Available data: Begin

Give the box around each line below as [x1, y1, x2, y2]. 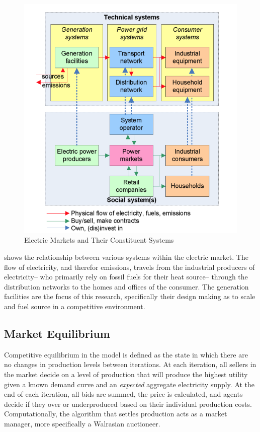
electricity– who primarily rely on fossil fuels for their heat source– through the [4, 271, 248, 282]
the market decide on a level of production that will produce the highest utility [4, 369, 248, 379]
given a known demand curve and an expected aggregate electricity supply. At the [4, 379, 255, 389]
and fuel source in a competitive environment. [4, 301, 145, 311]
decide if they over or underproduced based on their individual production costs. [4, 398, 252, 409]
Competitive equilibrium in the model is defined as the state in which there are [4, 349, 248, 359]
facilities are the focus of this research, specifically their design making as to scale [4, 291, 255, 302]
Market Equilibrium [4, 325, 110, 341]

Available data: End

Task objective: The answer must restate each entry word for word and contain no images.

Response box:
Give the box around each line below as [x1, y1, x2, y2]. 
electricity– who primarily rely on fossil fuels for their heat source– through the [4, 271, 248, 282]
the market decide on a level of production that will produce the highest utility [4, 369, 248, 379]
given a known demand curve and an expected aggregate electricity supply. At the [4, 379, 255, 389]
and fuel source in a competitive environment. [4, 301, 145, 311]
decide if they over or underproduced based on their individual production costs. [4, 398, 252, 409]
Competitive equilibrium in the model is defined as the state in which there are [4, 349, 248, 359]
facilities are the focus of this research, specifically their design making as to scale [4, 291, 255, 302]
Market Equilibrium [4, 325, 110, 341]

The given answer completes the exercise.